NH Senate panel hears renewed call for rail funding

Proponents seek reinstatement of $4m in federal funds for project planning

Proponents of moving ahead with the NH Capital Corridor passenger rail project are turning to the Senate Transportation Committee to revive their effort this legislative session.

The panel on Tuesday heard from the NH Rail Transit Authority, along with a group that included the Greater Manchester and Greater Nashua chambers of commerce, representatives from the high-tech community and other business and political leaders, including Nashua Mayor Jim Donchess. They urged the committee to reintroduce funding by amending House Bill 2016, the state’s 10-year transportation plan. The amendment would allow the state to obtain federal funds to seed further planning for the rail project.

Earlier this session, despite approval by the Public Works and Highways Committee, the full House voted to remove the rail study funding.

In advocating for reinstating the funding, proponents insisted that the money would not come from state taxpayers. Instead, it would come from using 0.3 percent of the state’s total $280 million surplus toll credits to leverage the $4 million in existing federal funding. The proponents described toll credits as being generated by previous state-funded construction, maintenance and improvements on the state’s turnpike system that are used to leverage federal funds for various projects.

“Project development is an opportunity for the state to do its due diligence without putting a financial burden on New Hampshire taxpayers. We’ve already completed several studies which highlight the economic benefits of the project – this goes well beyond that,” said Michael Skelton, CEO of the Greater Manchester Chamber of Commerce. “Funding this phase is a win-win for all involved as it will deliver critical data regarding the financial implications of the project at zero cost to the state. We simply must move forward on this issue.”

In a letter to the panel, Jeremy Hitchcock, CEO of Manchester-based Dyn, said a passenger rail line would help attract skilled employees to New Hampshire.

“I have spoken with countless skilled workers in Boston who want to be a part of the story we’re building here in New Hampshire. But they feel cut off,” wrote Hitchcock. “Rail would provide those trained Massachusetts workers with that connection to New Hampshire, along with countless others.”

Rail also would be a shot in the arm for Manchester-Boston Regional Airport, according to Mark Brewer, the airport’s director.

In a letter to the panel, Brewer argued that without a rail connection, the airport faces “a competitive disadvantage” against Logan International Airport in Boston and regional airports, such as T.F. Green Airport in Providence, R.I., Rhode Island.

Passenger rail “would provide an efficient transit option for those looking to fly out of Manchester and enhanced connectivity options for those flying in,” he wrote. “With a passenger rail linking the greater Boston area, northern Massachusetts and southern New Hampshire together, the opportunity for both northbound and southbound public transportation options to Nashua, Manchester-Boston Regional Airport and downtown Manchester expand tremendously.”

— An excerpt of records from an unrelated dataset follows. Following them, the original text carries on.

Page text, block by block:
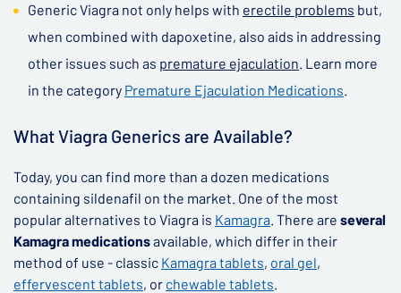
Generic Viagra not only helps with erectile problems but,
when combined with dapoxetine, also aids in addressing
other issues such as premature ejaculation. Learn more
in the category Premature Ejaculation Medications.
What Viagra Generics are Available?
Today, you can find more than a dozen medications
containing sildenafil on the market. One of the most
popular alternatives to Viagra is Kamagra. There are several
Kamagra medicationsavailable, which differ in their
method of use - classic Kamagra tablets, oral gel,
effervescent tablets, or chewable tablets.
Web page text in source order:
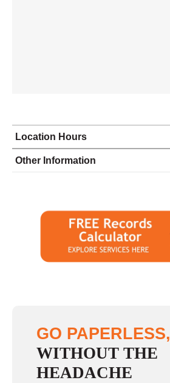
Location Hours
Monday
9:00 - 6:00
Tuesday
9:00 - 6:00
9:00 - 6:00
10:00 - 2:00
Other Information
GO PAPERLESS,
WITHOUT THE
HEADACHE
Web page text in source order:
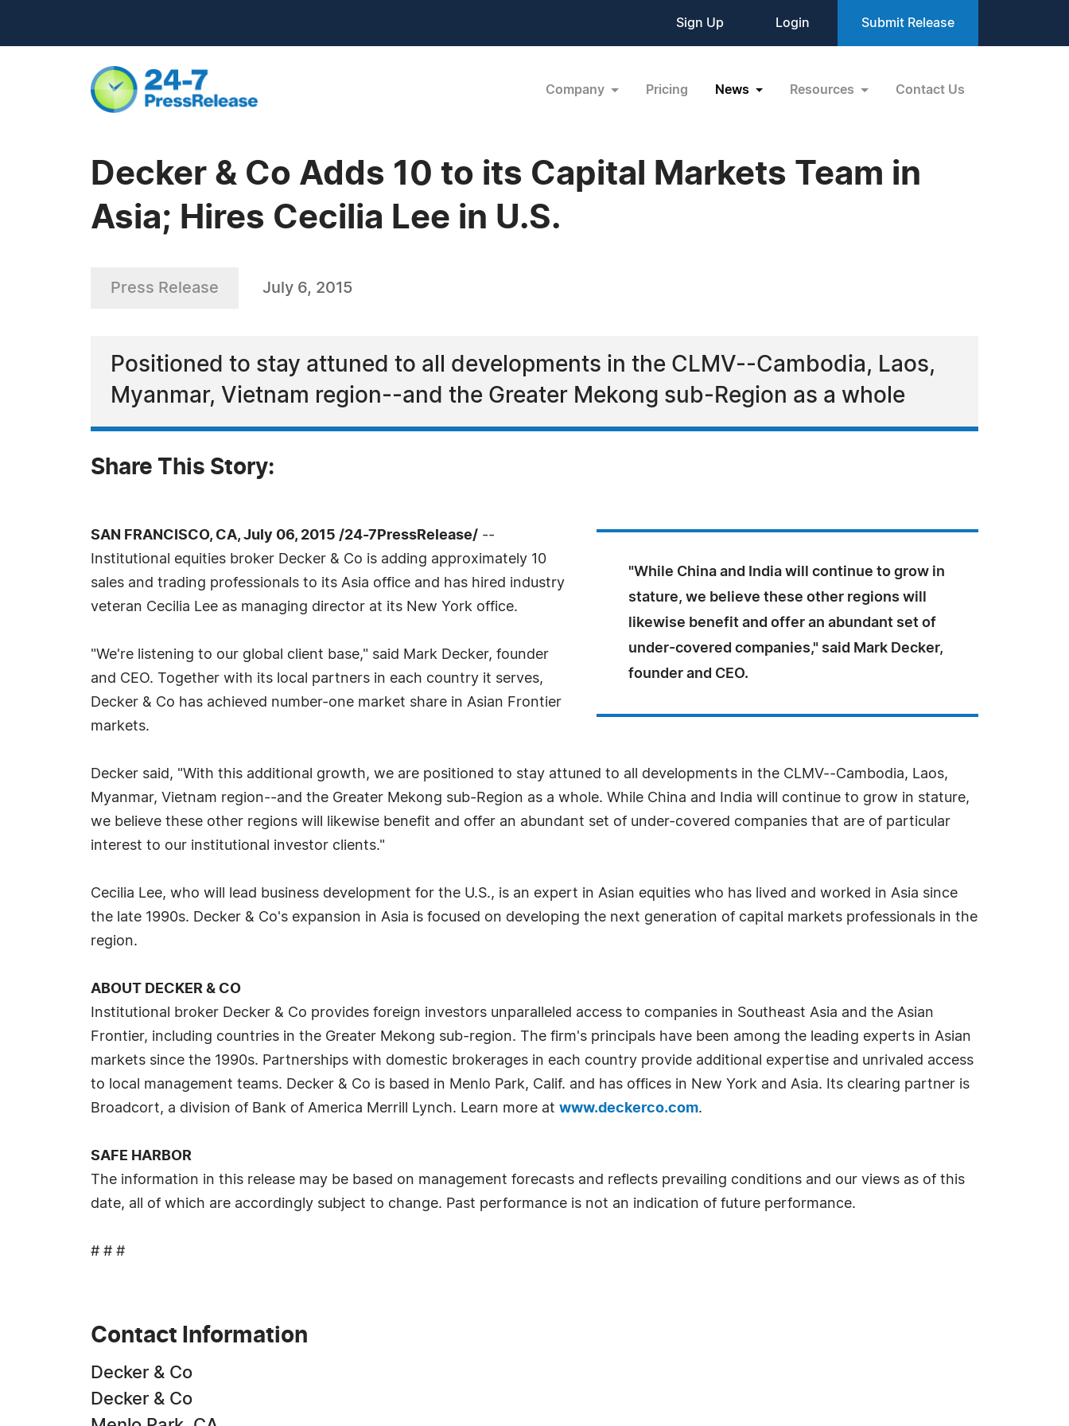
Sign Up Login Submit Release
Company Pricing News Resources Contact Us
Decker & Co Adds 10 to its Capital Markets Team in
Asia; Hires Cecilia Lee in U.S.
Press Release July 6, 2015
Positioned to stay attuned to all developments in the CLMV--Cambodia, Laos,
Myanmar, Vietnam region--and the Greater Mekong sub-Region as a whole
Share This Story:
"While China and India will continue to grow in
stature, we believe these other regions will
likewise benefit and offer an abundant set of
under-covered companies," said Mark Decker,
founder and CEO.
SAN FRANCISCO, CA, July 06, 2015 /24-7PressRelease/ --
Institutional equities broker Decker & Co is adding approximately 10
sales and trading professionals to its Asia office and has hired industry
veteran Cecilia Lee as managing director at its New York office.
"We're listening to our global client base," said Mark Decker, founder
and CEO. Together with its local partners in each country it serves,
Decker & Co has achieved number-one market share in Asian Frontier
markets.
Decker said, "With this additional growth, we are positioned to stay attuned to all developments in the CLMV--Cambodia, Laos,
Myanmar, Vietnam region--and the Greater Mekong sub-Region as a whole. While China and India will continue to grow in stature,
we believe these other regions will likewise benefit and offer an abundant set of under-covered companies that are of particular
interest to our institutional investor clients."
Cecilia Lee, who will lead business development for the U.S., is an expert in Asian equities who has lived and worked in Asia since
the late 1990s. Decker & Co's expansion in Asia is focused on developing the next generation of capital markets professionals in the
region.
ABOUT DECKER & CO
Institutional broker Decker & Co provides foreign investors unparalleled access to companies in Southeast Asia and the Asian
Frontier, including countries in the Greater Mekong sub-region. The firm's principals have been among the leading experts in Asian
markets since the 1990s. Partnerships with domestic brokerages in each country provide additional expertise and unrivaled access
to local management teams. Decker & Co is based in Menlo Park, Calif. and has offices in New York and Asia. Its clearing partner is
Broadcort, a division of Bank of America Merrill Lynch. Learn more at www.deckerco.com.
SAFE HARBOR
The information in this release may be based on management forecasts and reflects prevailing conditions and our views as of this
date, all of which are accordingly subject to change. Past performance is not an indication of future performance.
# # #
Contact Information
Decker & Co
Decker & Co
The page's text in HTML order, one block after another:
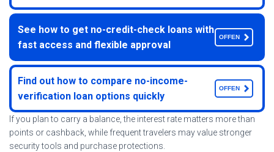
See how to get no-credit-check loans with
fast access and flexible approval
OFFEN
Find out how to compare no-income-
verification loan options quickly
OFFEN
If you plan to carry a balance, the interest rate matters more than
points or cashback, while frequent travelers may value stronger
security tools and purchase protections.

Other businesses writing letters in support of rail funding were: Anagnost Companies; Brady Sullivan Properties; Eckman Construction; Hoyle Tanner Associates; McLane Middleton; Citizens Bank; SilverTech; Northwestern Mutual; St. Mary’s Bank; NH Institute of Art; Elm Grove Properties; Sojourn Partners; Manchester Development Corp.; Southern NH University; CCA Global Partners; Eastern Bank; and Derryfield School.

The $4 million project development phase consists of establishing a detailed financial plan, preliminary engineering, environmental permitting and preparation of funding applications for submission to the Federal Transit Administration and Federal Rail Administration.